*Activity:*
The line containing "related to police", plus every line that follows it to the end of the listing below, is what you transcribe exactly; omit all pictures.
(Dataset excerpts begins)
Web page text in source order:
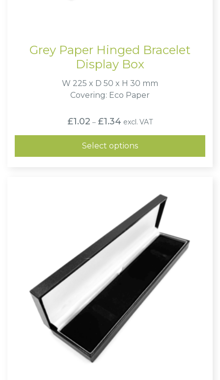
Grey Paper Hinged Bracelet
Display Box
W 225 x D 50 x H 30 mm
Covering: Eco Paper
£1.02 – £1.34 Price
range:
£1.02
through
£1.34
excl. VAT
Select options
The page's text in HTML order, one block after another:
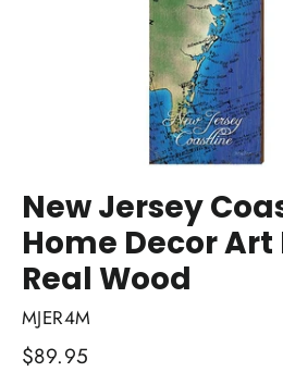
New Jersey
Home Decor Art
Real Wood
MJER4M
Regular
$89.95
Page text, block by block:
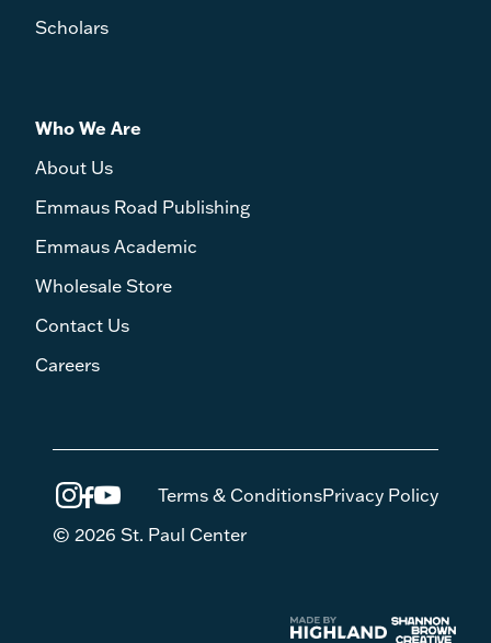
Scholars
Who We Are
About Us
Emmaus Road Publishing
Emmaus Academic
Wholesale Store
Contact Us
Careers
Terms & ConditionsPrivacy Policy
© 2026 St. Paul Center
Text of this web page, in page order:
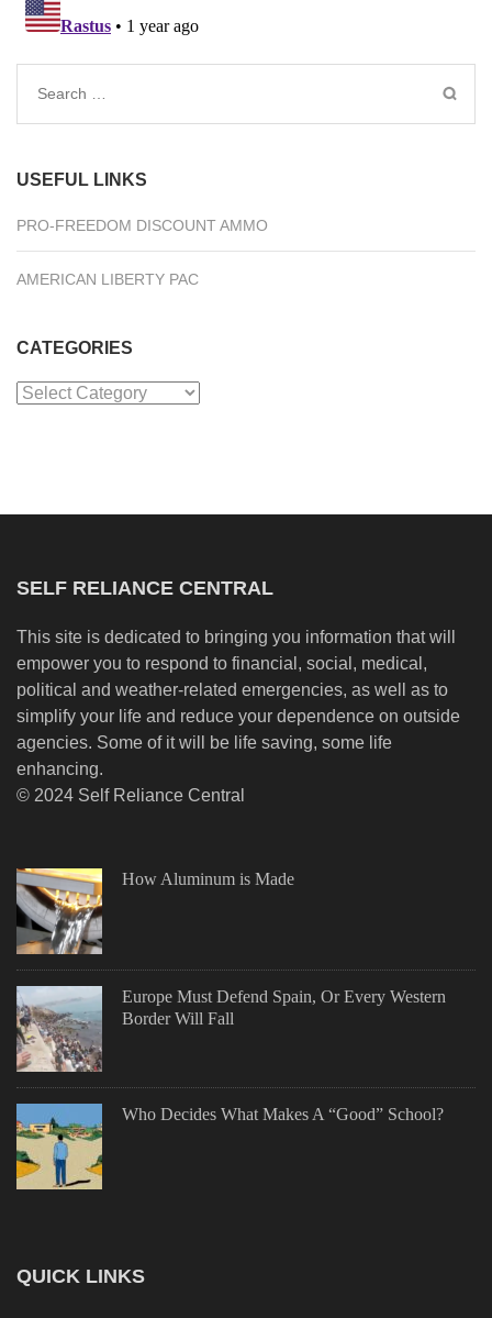
Search
for:
USEFUL LINKS
PRO-FREEDOM DISCOUNT AMMO
AMERICAN LIBERTY PAC
CATEGORIES
Categories
SELF RELIANCE CENTRAL
This site is dedicated to bringing you information that will
empower you to respond to financial, social, medical,
political and weather-related emergencies, as well as to
simplify your life and reduce your dependence on outside
agencies. Some of it will be life saving, some life
enhancing.
© 2024 Self Reliance Central
How Aluminum is Made
Europe Must Defend Spain, Or Every Western
Border Will Fall
Who Decides What Makes A “Good” School?
QUICK LINKS
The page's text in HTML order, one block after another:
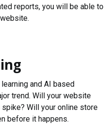
reports, you will be able to
and AI based
trend. Will your website
spike? Will your online store
before it happens.
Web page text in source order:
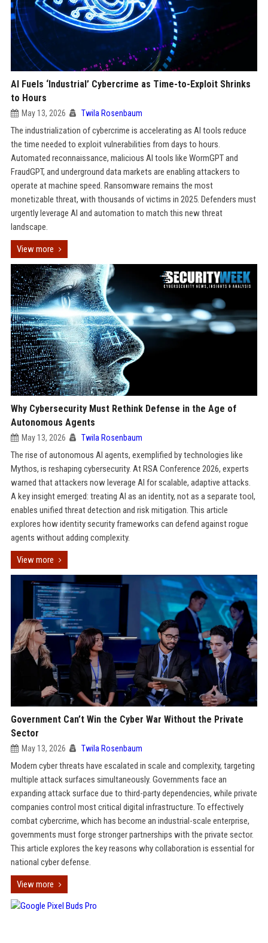
AI Fuels ‘Industrial’ Cybercrime as Time-to-Exploit Shrinks
to Hours
May 13, 2026 Twila Rosenbaum
The industrialization of cybercrime is accelerating as AI tools reduce
the time needed to exploit vulnerabilities from days to hours.
Automated reconnaissance, malicious AI tools like WormGPT and
FraudGPT, and underground data markets are enabling attackers to
operate at machine speed. Ransomware remains the most
monetizable threat, with thousands of victims in 2025. Defenders must
urgently leverage AI and automation to match this new threat
landscape.
View more
Why Cybersecurity Must Rethink Defense in the Age of
Autonomous Agents
May 13, 2026 Twila Rosenbaum
The rise of autonomous AI agents, exemplified by technologies like
Mythos, is reshaping cybersecurity. At RSA Conference 2026, experts
warned that attackers now leverage AI for scalable, adaptive attacks.
A key insight emerged: treating AI as an identity, not as a separate tool,
enables unified threat detection and risk mitigation. This article
explores how identity security frameworks can defend against rogue
agents without adding complexity.
View more
Government Can’t Win the Cyber War Without the Private
Sector
May 13, 2026 Twila Rosenbaum
Modern cyber threats have escalated in scale and complexity, targeting
multiple attack surfaces simultaneously. Governments face an
expanding attack surface due to third-party dependencies, while private
companies control most critical digital infrastructure. To effectively
combat cybercrime, which has become an industrial-scale enterprise,
governments must forge stronger partnerships with the private sector.
This article explores the key reasons why collaboration is essential for
national cyber defense.
View more
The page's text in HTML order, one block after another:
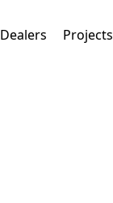
Dealers Projects
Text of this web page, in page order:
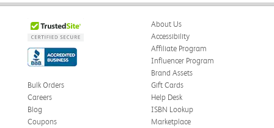
About Us
Accessibility
Affiliate Program
Influencer Program
Brand Assets
Bulk Orders
Careers
Blog
Coupons
Gift Cards
Help Desk
ISBN Lookup
Marketplace
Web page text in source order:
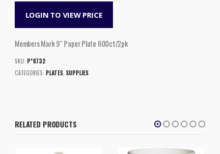
LOGIN TO VIEW PRICE
Members Mark 9″ Paper Plate 600ct/2pk
SKU: P*8732
CATEGORIES: PLATES SUPPLIES
RELATED PRODUCTS
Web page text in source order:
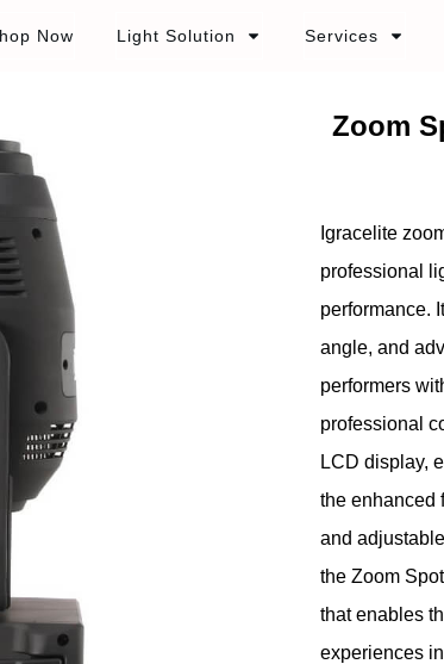
Now Light Solution Services
Zoom
Igracelite
professional
performance.
angle, and
performers
professional
LCD display,
the enhanced
and
the Zoom
that enables
experiences
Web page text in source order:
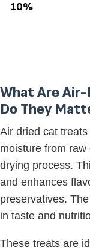
10%
What Are Air-
Do They
Air dried cat
moisture from
drying process.
and enhances
preservatives.
in taste and
These treats are
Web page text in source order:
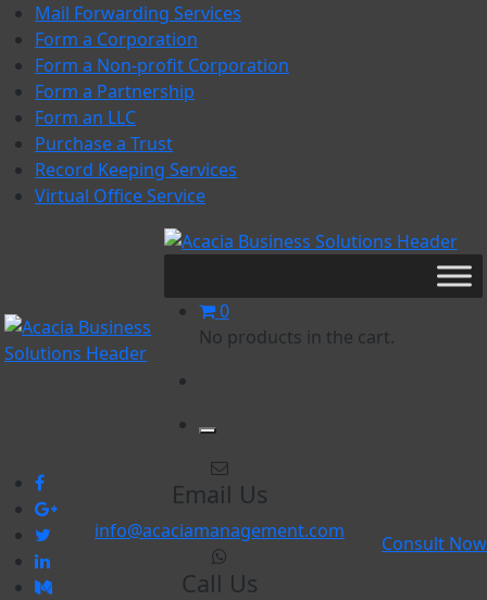
Skip
to
content
Mail Forwarding Services
Form a Corporation
Form a Non-profit Corporation
Form a Partnership
Form an LLC
Purchase a Trust
Record Keeping Services
Virtual Office Service
Acacia Business Solutions
Acacia Business Solutions
Acacia Business Solutions
0
No products in the cart.
Email Us
info@acaciamanagement.com
Call Us
Consult Now
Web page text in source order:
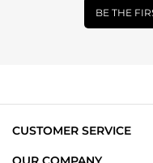
BE THE
CUSTOMER SERVICE
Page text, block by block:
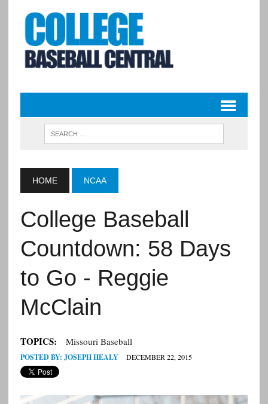
HOME NCAA
College Baseball
Countdown: 58 Days
to Go - Reggie
McClain
TOPICS: Missouri Baseball
POSTED BY: JOSEPH HEALY DECEMBER 22, 2015
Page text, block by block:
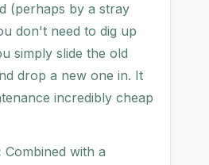
(perhaps by a stray
don't need to dig up
simply slide the old
drop a new one in. It
incredibly cheap
Combined with a
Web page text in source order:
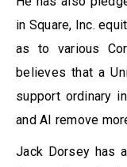
in Square, Inc.
as to various
believes that a
support ordinary
and AI remove
Jack Dorsey has
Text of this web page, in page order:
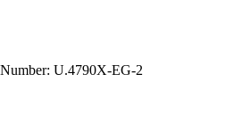
U.4790X-EG-2
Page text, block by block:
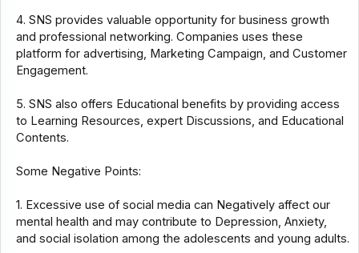
4. SNS provides valuable opportunity for business growth
and professional networking. Companies uses these
platform for advertising, Marketing Campaign, and Customer
Engagement.
5. SNS also offers Educational benefits by providing access
to Learning Resources, expert Discussions, and Educational
Contents.
Some Negative Points:
1. Excessive use of social media can Negatively affect our
mental health and may contribute to Depression, Anxiety,
and social isolation among the adolescents and young adults.
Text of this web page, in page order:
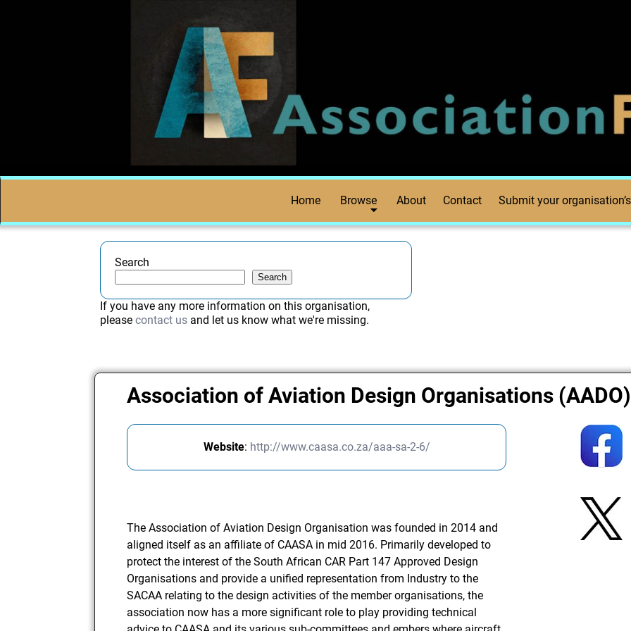
Home Browse About Contact Submit your
Search
Search
If you have any more information on this organisation,
pleasecontact us and let us know what we're missing.
Association of Aviation Design Organisations (AADO)
Website: http://www.caasa.co.za/aaa-sa-2-6/
The Association of Aviation Design Organisation was founded in 2014 and
aligned itself as an affiliate of CAASA in mid 2016. Primarily developed to
protect the interest of the South African CAR Part 147 Approved Design
Organisations and provide a unified representation from Industry to the
SACAA relating to the design activities of the member organisations, the
association now has a more significant role to play providing technical
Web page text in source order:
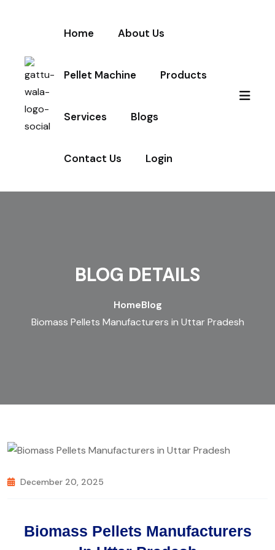
Home About Us
Pellet Machine Products
Services Blogs
Contact Us Login
BLOG DETAILS
HomeBlog
Biomass Pellets Manufacturers in Uttar Pradesh
December 20, 2025
Biomass Pellets Manufacturers
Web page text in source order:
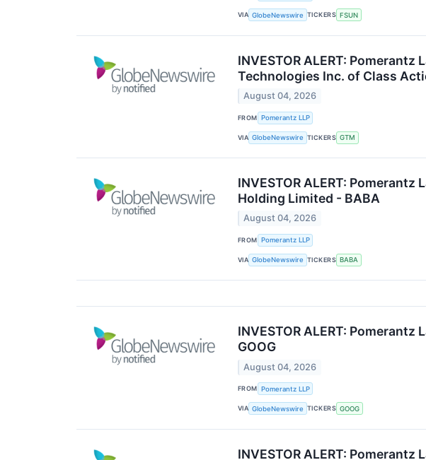
VIA GlobeNewswire TICKERS FSUN
INVESTOR ALERT:
Technologies Inc. of Class
August 04, 2026
FROM Pomerantz LLP
VIA GlobeNewswire TICKERS GTM
INVESTOR ALERT:
Holding Limited - BABA
August 04, 2026
FROM Pomerantz LLP
VIA GlobeNewswire TICKERS BABA
INVESTOR ALERT:
GOOG
August 04, 2026
FROM Pomerantz LLP
VIA GlobeNewswire TICKERS GOOG
INVESTOR ALERT:
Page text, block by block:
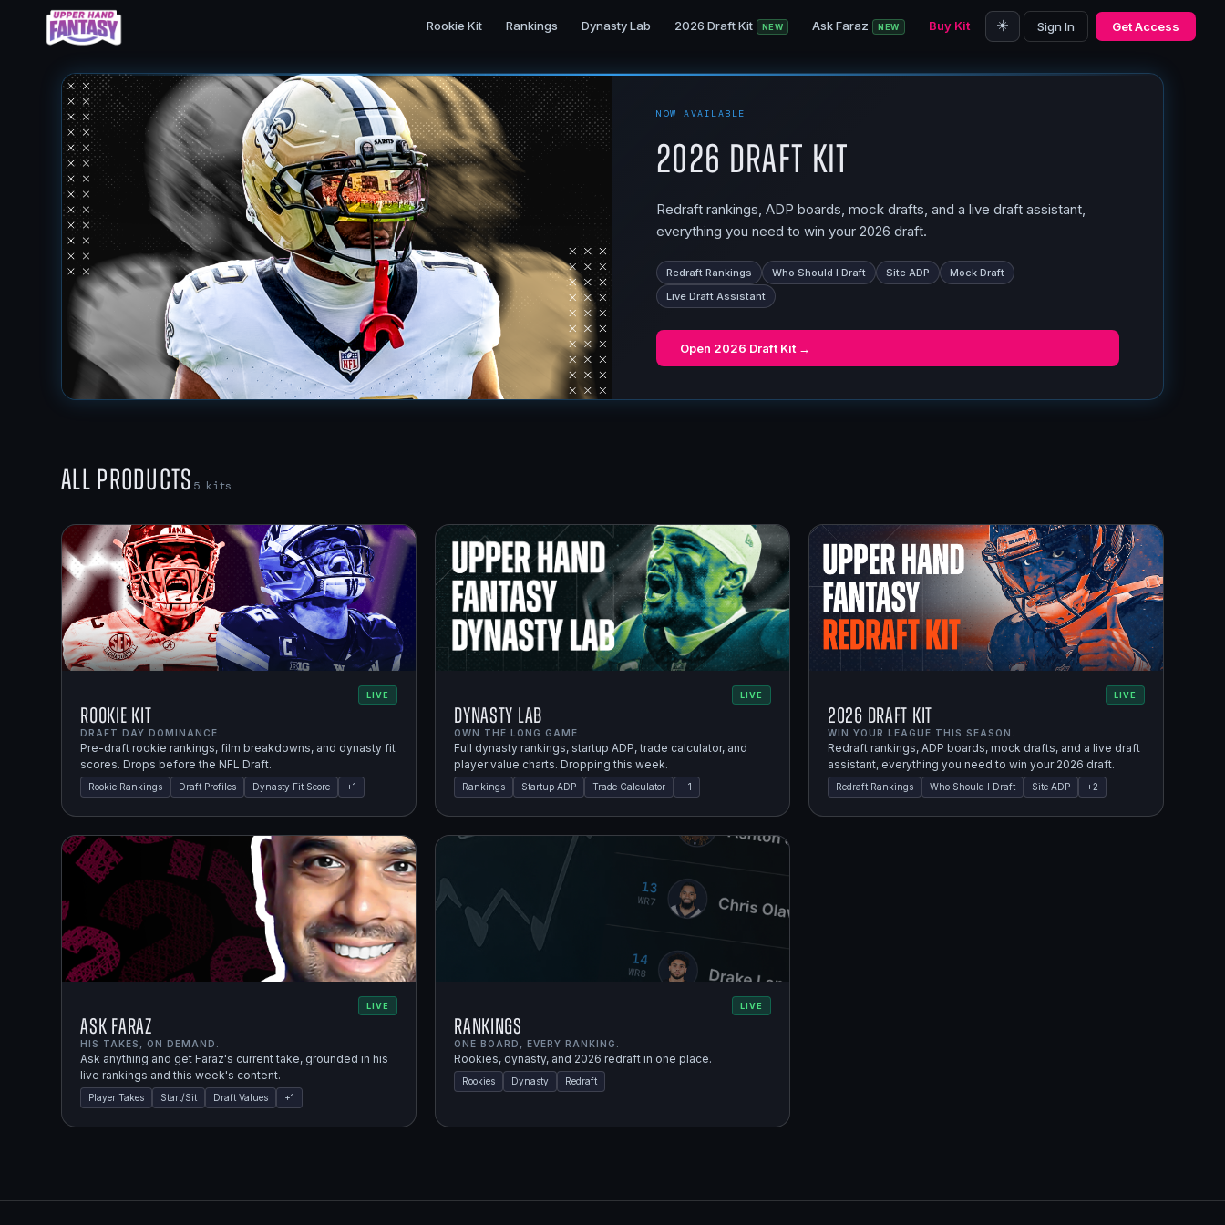
Rookie Kit Rankings Dynasty Lab 2026 Draft Kit NEW Ask Faraz NEW Buy Kit ☀️ Sign In Get Access
NOW AVAILABLE
2026 Draft Kit
Redraft rankings, ADP boards, mock drafts, and a live draft assistant,
everything you need to win your 2026 draft.
Redraft Rankings Who Should I Draft Site ADP
Mock Draft
Live Draft Assistant
Open 2026 Draft Kit →
All Products 5kits
LIVE
Rookie Kit
DRAFT DAY DOMINANCE.
Pre-draft rookie rankings, film breakdowns, and dynasty fit
scores. Drops before the NFL Draft.
Rookie Rankings Draft Profiles Dynasty Fit Score +1
LIVE
Dynasty Lab
OWN THE LONG GAME.
Full dynasty rankings, startup ADP, trade calculator, and
player value charts. Dropping this week.
Rankings Startup ADP Trade Calculator +1
LIVE
2026 Draft Kit
WIN YOUR LEAGUE THIS SEASON.
Redraft rankings, ADP boards, mock drafts, and a live draft
assistant, everything you need to win your 2026 draft.
Redraft Rankings Who Should I Draft Site ADP +2
LIVE
Ask Faraz
HIS TAKES, ON DEMAND.
Ask anything and get Faraz's current take, grounded in his
live rankings and this week's content.
Player Takes Start/Sit Draft Values +1
LIVE
Rankings
ONE BOARD, EVERY RANKING.
Rookies, dynasty, and 2026 redraft in one place.
Rookies Dynasty Redraft
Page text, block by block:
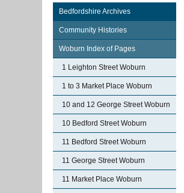
Bedfordshire Archives
Community Histories
Woburn Index of Pages
1 Leighton Street Woburn
1 to 3 Market Place Woburn
10 and 12 George Street Woburn
10 Bedford Street Woburn
11 Bedford Street Woburn
11 George Street Woburn
11 Market Place Woburn
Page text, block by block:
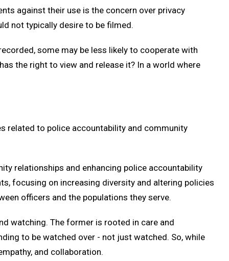
against their use is the concern over privacy
not typically desire to be filmed.
some may be less likely to cooperate with
the right to view and release it? In a world where
related to police accountability and community
relationships and enhancing police accountability
focusing on increasing diversity and altering policies
officers and the populations they serve.
watching. The former is rooted in care and
to be watched over - not just watched. So, while
and collaboration.
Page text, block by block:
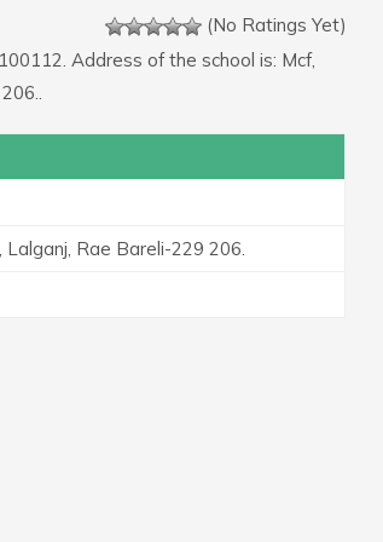
(No Ratings Yet)
Address of the school is: Mcf,
Lalganj, Rae Bareli-229 206.
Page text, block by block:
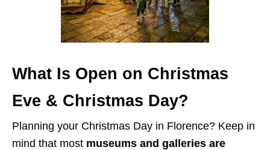
What Is Open on Christmas
Eve & Christmas Day?
Planning your Christmas Day in Florence? Keep in
mind that most museums and galleries are
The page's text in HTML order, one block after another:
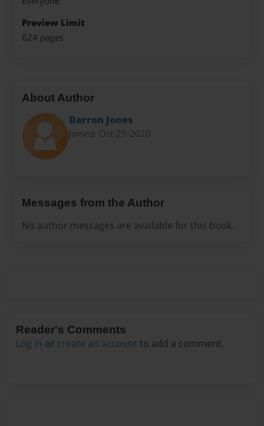
Preview Limit
624 pages
About Author
Darron Jones
Joined: Oct-25-2020
Messages from the Author
No author messages are available for this book.
Reader's Comments
Log in or create an account to add a comment.
(Dataset excerpts ends)
*Solved problem:*
related to police accountability and community
relationships and enhancing police accountability
focusing on increasing diversity and altering policies
officers and the populations they serve.
watching. The former is rooted in care and
to be watched over - not just watched. So, while
and collaboration.
Page text, block by block:
(No Ratings Yet)
Address of the school is: Mcf,
Lalganj, Rae Bareli-229 206.
Page text, block by block:
What Is Open on Christmas
Eve & Christmas Day?
Planning your Christmas Day in Florence? Keep in
mind that most museums and galleries are
The page's text in HTML order, one block after another:
Preview Limit
624 pages
About Author
Darron Jones
Joined: Oct-25-2020
Messages from the Author
No author messages are available for this book.
Reader's Comments
Log in or create an account to add a comment.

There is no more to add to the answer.